SHOW RETENTION POLICIES

show_retention_policies = "SHOW RETENTION POLICIES" on_clause .

Example:

-- show all retention policies on a database
SHOW RETENTION POLICIES ON "mydb"

SHOW SERIES

show_series_stmt = "SHOW SERIES" [ from_clause ] [ where_clause ] [ limit_clause ] [ offset_clause ] .

Example:

SHOW SERIES FROM "telegraf"."autogen"."cpu" WHERE cpu = 'cpu8'

SHOW SHARD GROUPS

show_shard_groups_stmt = "SHOW SHARD GROUPS" .

Example:

SHOW SHARD GROUPS

SHOW SHARDS

show_shards_stmt = "SHOW SHARDS" .

Example:

SHOW SHARDS

SHOW SUBSCRIPTIONS

show_subscriptions_stmt = "SHOW SUBSCRIPTIONS" .

Example:

SHOW SUBSCRIPTIONS

SHOW TAG KEYS

show_tag_keys_stmt = "SHOW TAG KEYS" [ from_clause ] [ where_clause ] [ group_by_clause ]
                     [ limit_clause ] [ offset_clause ] .

Examples:

-- show all tag keys
SHOW TAG KEYS

-- show all tag keys from the cpu measurement
SHOW TAG KEYS FROM "cpu"

-- show all tag keys from the cpu measurement where the region key = 'uswest'
SHOW TAG KEYS FROM "cpu" WHERE "region" = 'uswest'

-- show all tag keys where the host key = 'serverA'
SHOW TAG KEYS WHERE "host" = 'serverA'

SHOW TAG VALUES

show_tag_values_stmt = "SHOW TAG VALUES" [ from_clause ] with_tag_clause [ where_clause ]
                       [ group_by_clause ] [ limit_clause ] [ offset_clause ] .

Examples:

-- show all tag values across all measurements for the region tag
SHOW TAG VALUES WITH KEY = "region"

-- show tag values from the cpu measurement for the region tag
SHOW TAG VALUES FROM "cpu" WITH KEY = "region"

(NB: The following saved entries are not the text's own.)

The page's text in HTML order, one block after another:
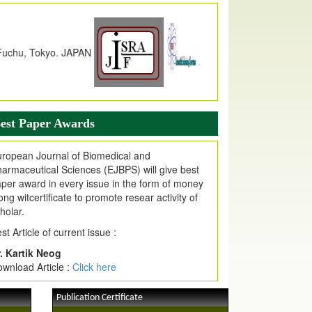
Copernicus Value
Received Index Copernicus
due to High Quality Publication
EJPMR at International Level
web site support Internet Explorer,
Chrome, Mozilla Firefox, Opera, Saffari
easy download of article without any trouble.
Invited for Publication
are invited for publication in EJPMR
Issue
Paper Awards
Journal of Biomedical and
Sciences (EJBPS) will give best
award in every issue in the form of money
witcertificate to promote resear activity of
Article of current issue :
Kartik Neog
Article : Click here
Publication Certificate

-- show tag values across all measurements for all tag keys that do not include the letter c
SHOW TAG VALUES WITH KEY !~ /.*c.*/

-- show tag values from the cpu measurement for region & host tag keys where service = 'redis'
SHOW TAG VALUES FROM "cpu" WITH KEY IN ("region", "host") WHERE "service" = 'redis'

SHOW USERS

show_users_stmt = "SHOW USERS" .

Example:

-- show all users
SHOW USERS

REVOKE

revoke_stmt = "REVOKE" privilege [ on_clause ] "FROM" user_name .

Examples:

-- revoke admin privileges from jdoe
REVOKE ALL PRIVILEGES FROM "jdoe"

-- revoke read privileges from jdoe on mydb
REVOKE READ ON "mydb" FROM "jdoe"

SELECT

select_stmt = "SELECT" fields from_clause [ into_clause ] [ where_clause ]
              [ group_by_clause ] [ order_by_clause ] [ limit_clause ]
              [ offset_clause ] [ slimit_clause ] [ soffset_clause ]
              [ timezone_clause ] .

Examples:

-- select mean value from the cpu measurement where region = 'uswest' grouped by 10 minute intervals
SELECT mean("value") FROM "cpu" WHERE "region" = 'uswest' GROUP BY time(10m) fill(0)

-- select from all measurements beginning with cpu into the same measurement name in the cpu_1h retention policy
SELECT mean("value") INTO "cpu_1h".:MEASUREMENT FROM /cpu.*/

-- select from measurements grouped by the day with a timezone
SELECT mean("value") FROM "cpu" GROUP BY region, time(1d) fill(0) tz("America/Chicago")

Clauses

from_clause     = "FROM" measurements .

group_by_clause = "GROUP BY" dimensions fill(fill_option).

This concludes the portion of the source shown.